*** Block opens ***

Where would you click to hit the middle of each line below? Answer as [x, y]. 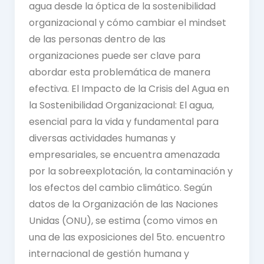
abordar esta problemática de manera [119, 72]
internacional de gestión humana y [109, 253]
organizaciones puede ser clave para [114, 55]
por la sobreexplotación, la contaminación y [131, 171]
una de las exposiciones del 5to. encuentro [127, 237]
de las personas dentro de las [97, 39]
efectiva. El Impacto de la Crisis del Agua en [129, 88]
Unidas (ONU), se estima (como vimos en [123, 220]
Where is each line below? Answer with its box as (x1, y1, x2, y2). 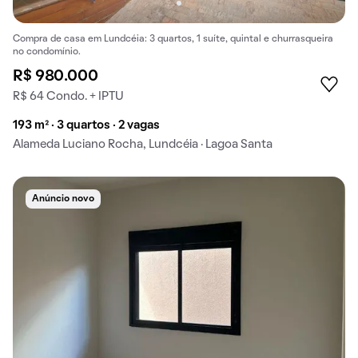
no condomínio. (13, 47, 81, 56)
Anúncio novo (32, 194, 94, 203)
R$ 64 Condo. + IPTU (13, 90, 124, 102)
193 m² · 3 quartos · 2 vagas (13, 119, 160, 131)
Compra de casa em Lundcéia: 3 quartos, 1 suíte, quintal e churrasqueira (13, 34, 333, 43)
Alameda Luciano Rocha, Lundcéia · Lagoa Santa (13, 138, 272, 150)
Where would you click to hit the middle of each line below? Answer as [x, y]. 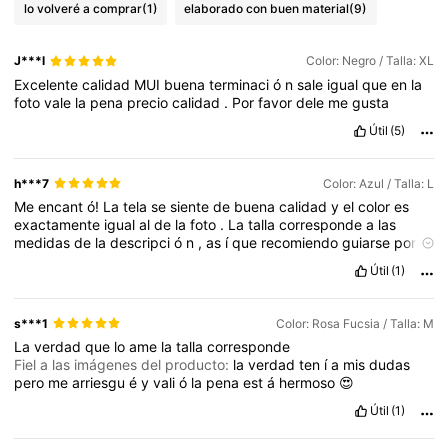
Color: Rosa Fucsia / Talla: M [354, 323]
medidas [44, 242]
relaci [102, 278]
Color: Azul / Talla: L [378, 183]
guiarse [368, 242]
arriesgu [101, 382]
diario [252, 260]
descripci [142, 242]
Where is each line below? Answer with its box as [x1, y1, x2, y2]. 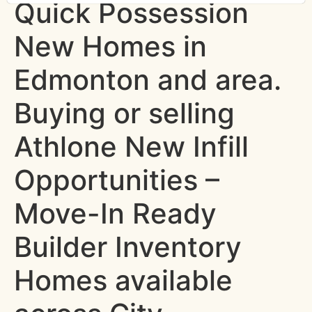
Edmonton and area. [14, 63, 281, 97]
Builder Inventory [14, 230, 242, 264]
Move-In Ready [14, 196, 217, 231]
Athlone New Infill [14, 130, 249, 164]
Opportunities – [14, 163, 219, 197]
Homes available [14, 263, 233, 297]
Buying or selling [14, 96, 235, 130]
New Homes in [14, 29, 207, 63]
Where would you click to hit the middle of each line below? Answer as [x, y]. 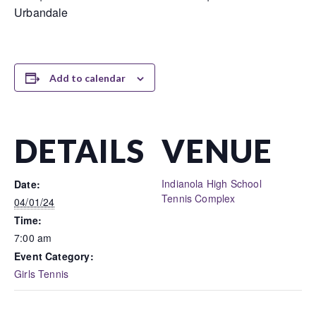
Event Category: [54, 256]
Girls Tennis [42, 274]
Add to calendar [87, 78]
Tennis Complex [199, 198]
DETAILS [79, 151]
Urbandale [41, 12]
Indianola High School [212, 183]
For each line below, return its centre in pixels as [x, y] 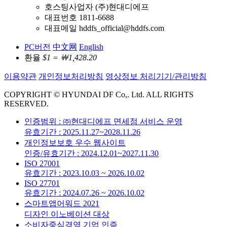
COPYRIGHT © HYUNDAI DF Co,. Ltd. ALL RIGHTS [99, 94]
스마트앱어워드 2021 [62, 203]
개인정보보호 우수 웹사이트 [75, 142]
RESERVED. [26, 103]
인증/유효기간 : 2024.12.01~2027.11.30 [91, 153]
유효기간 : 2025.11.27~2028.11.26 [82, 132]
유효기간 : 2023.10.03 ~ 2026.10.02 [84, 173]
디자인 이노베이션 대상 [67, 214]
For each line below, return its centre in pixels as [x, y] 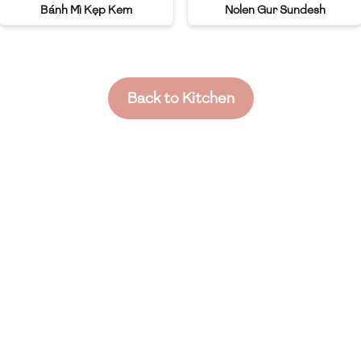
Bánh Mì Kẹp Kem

*** Block closes ***
*** Block opens ***

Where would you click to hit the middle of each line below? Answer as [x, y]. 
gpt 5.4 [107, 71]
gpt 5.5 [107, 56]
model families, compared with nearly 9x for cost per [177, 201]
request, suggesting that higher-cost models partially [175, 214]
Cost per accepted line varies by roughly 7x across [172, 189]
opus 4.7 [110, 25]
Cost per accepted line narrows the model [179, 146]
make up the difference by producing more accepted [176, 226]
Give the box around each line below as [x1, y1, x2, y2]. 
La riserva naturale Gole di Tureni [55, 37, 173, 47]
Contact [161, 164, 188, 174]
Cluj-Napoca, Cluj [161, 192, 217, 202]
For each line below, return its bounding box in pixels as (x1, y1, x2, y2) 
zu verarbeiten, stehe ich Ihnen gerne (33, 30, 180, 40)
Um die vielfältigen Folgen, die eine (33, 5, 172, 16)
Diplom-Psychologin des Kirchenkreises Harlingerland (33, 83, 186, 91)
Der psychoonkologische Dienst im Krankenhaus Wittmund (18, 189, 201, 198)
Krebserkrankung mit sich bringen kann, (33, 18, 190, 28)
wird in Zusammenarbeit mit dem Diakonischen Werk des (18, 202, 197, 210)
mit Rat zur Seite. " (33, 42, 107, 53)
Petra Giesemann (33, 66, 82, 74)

*** Block closes ***

> **REQUIRED ACTION**
Take the lines above starting at the one containing "COPYRIGHT © HYUNDAI" and ending at the one containing "Bánh Mì Kẹp Kem", and print them again exactly, without pictures.

> **TASK RESPONSE**
COPYRIGHT © HYUNDAI DF Co,. Ltd. ALL RIGHTS [99, 94]
스마트앱어워드 2021 [62, 203]
개인정보보호 우수 웹사이트 [75, 142]
RESERVED. [26, 103]
인증/유효기간 : 2024.12.01~2027.11.30 [91, 153]
유효기간 : 2025.11.27~2028.11.26 [82, 132]
유효기간 : 2023.10.03 ~ 2026.10.02 [84, 173]
디자인 이노베이션 대상 [67, 214]
For each line below, return its centre in pixels as [x, y] 
Bánh Mì Kẹp Kem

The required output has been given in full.